→ **Exercise objective**
Transcribe each entry exactly; skip the images.

→ **Data listing**
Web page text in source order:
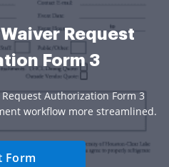
Request
Form 3
Request Authorization Form 3
workflow more streamlined.
Form
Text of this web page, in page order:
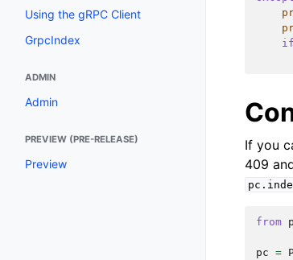
Using the gRPC Client
GrpcIndex
ADMIN
Admin
PREVIEW (PRE-RELEASE)
Preview
if
If you
409
from
pc =
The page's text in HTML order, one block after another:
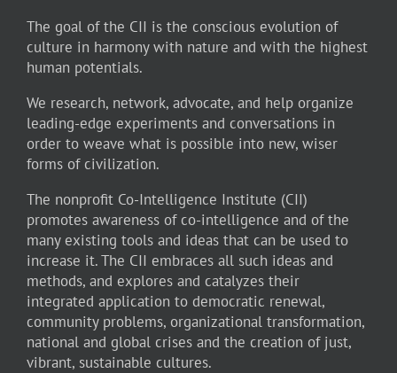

→ **Problem solution**
Web page text in source order:
Request
Form 3
Request Authorization Form 3
workflow more streamlined.
Form
Text of this web page, in page order:
Using the gRPC Client
GrpcIndex
ADMIN
Admin
PREVIEW (PRE-RELEASE)
Preview
if
If you
409
from
pc =
The page's text in HTML order, one block after another:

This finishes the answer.